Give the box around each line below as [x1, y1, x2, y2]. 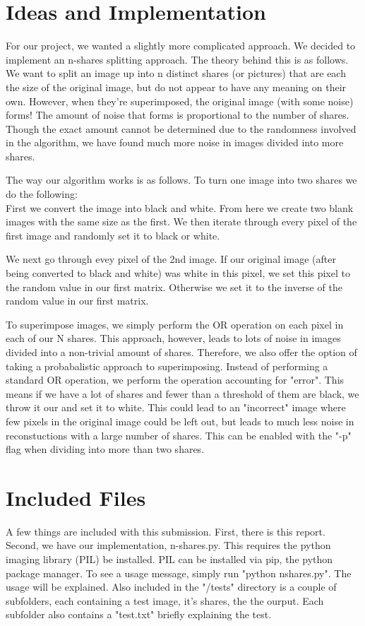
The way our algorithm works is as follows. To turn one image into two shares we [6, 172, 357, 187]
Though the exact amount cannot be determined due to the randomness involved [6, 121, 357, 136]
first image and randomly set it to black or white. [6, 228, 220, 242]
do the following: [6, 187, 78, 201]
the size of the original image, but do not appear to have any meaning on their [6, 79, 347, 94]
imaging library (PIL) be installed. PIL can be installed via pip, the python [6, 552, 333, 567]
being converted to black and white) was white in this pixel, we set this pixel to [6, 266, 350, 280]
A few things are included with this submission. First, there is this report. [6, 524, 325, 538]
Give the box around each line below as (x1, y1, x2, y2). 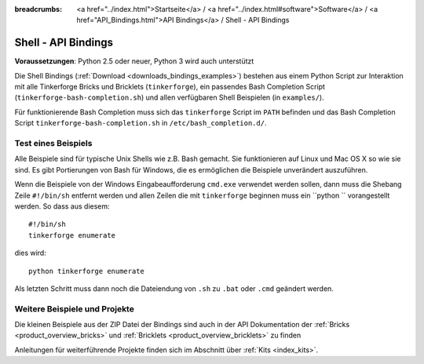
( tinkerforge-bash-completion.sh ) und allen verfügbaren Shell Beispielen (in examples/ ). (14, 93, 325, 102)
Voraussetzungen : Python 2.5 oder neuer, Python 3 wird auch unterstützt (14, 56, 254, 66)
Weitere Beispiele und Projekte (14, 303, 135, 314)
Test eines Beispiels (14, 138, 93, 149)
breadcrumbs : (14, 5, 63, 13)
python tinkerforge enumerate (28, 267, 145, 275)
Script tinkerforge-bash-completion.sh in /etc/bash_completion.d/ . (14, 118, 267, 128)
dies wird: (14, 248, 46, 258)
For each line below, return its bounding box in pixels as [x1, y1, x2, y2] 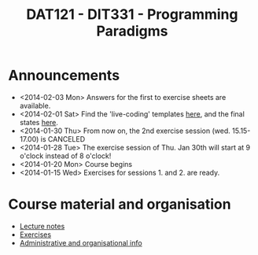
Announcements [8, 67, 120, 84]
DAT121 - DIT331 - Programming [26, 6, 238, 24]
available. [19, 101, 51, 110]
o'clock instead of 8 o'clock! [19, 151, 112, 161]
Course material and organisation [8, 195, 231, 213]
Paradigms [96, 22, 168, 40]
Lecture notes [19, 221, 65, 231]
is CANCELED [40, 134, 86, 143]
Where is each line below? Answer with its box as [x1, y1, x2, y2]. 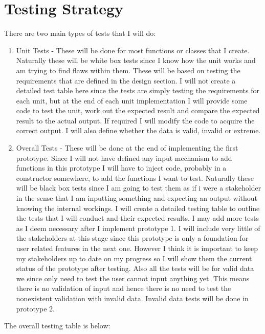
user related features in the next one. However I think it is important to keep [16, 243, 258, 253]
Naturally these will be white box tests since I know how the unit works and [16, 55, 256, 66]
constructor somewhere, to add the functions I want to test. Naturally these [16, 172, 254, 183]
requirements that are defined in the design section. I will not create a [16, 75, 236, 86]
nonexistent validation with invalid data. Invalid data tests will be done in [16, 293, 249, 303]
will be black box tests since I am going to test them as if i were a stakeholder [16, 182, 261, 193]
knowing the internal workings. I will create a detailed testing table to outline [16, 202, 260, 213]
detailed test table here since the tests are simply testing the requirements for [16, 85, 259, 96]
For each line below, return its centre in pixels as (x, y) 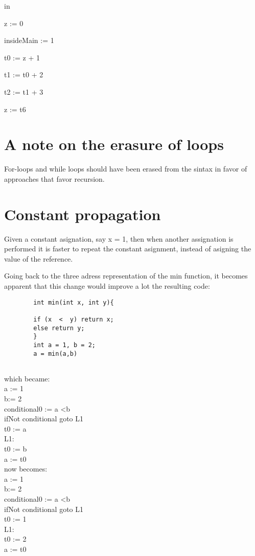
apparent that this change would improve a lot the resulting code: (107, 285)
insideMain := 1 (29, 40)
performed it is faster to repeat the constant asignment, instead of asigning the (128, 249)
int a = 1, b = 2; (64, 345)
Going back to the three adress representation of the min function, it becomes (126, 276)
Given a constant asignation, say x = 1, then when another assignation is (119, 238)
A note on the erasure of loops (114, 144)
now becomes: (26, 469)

● ● ● ●

Assigned task:
Print, exactly, each line above from the one with "A few things" to the one with "Course material and", end lines included. Leave pictures out of it.

Result for this task:
A few things are included with this submission. First, there is this report. [6, 524, 325, 538]
Give the box around each line below as (x1, y1, x2, y2). 
( tinkerforge-bash-completion.sh ) und allen verfügbaren Shell Beispielen (in examples/ ). (14, 93, 325, 102)
Voraussetzungen : Python 2.5 oder neuer, Python 3 wird auch unterstützt (14, 56, 254, 66)
Weitere Beispiele und Projekte (14, 303, 135, 314)
Test eines Beispiels (14, 138, 93, 149)
breadcrumbs : (14, 5, 63, 13)
python tinkerforge enumerate (28, 267, 145, 275)
Script tinkerforge-bash-completion.sh in /etc/bash_completion.d/ . (14, 118, 267, 128)
dies wird: (14, 248, 46, 258)
For each line below, return its bounding box in pixels as [x1, y1, x2, y2] 
Announcements [8, 67, 120, 84]
DAT121 - DIT331 - Programming [26, 6, 238, 24]
available. [19, 101, 51, 110]
o'clock instead of 8 o'clock! [19, 151, 112, 161]
Course material and organisation [8, 195, 231, 213]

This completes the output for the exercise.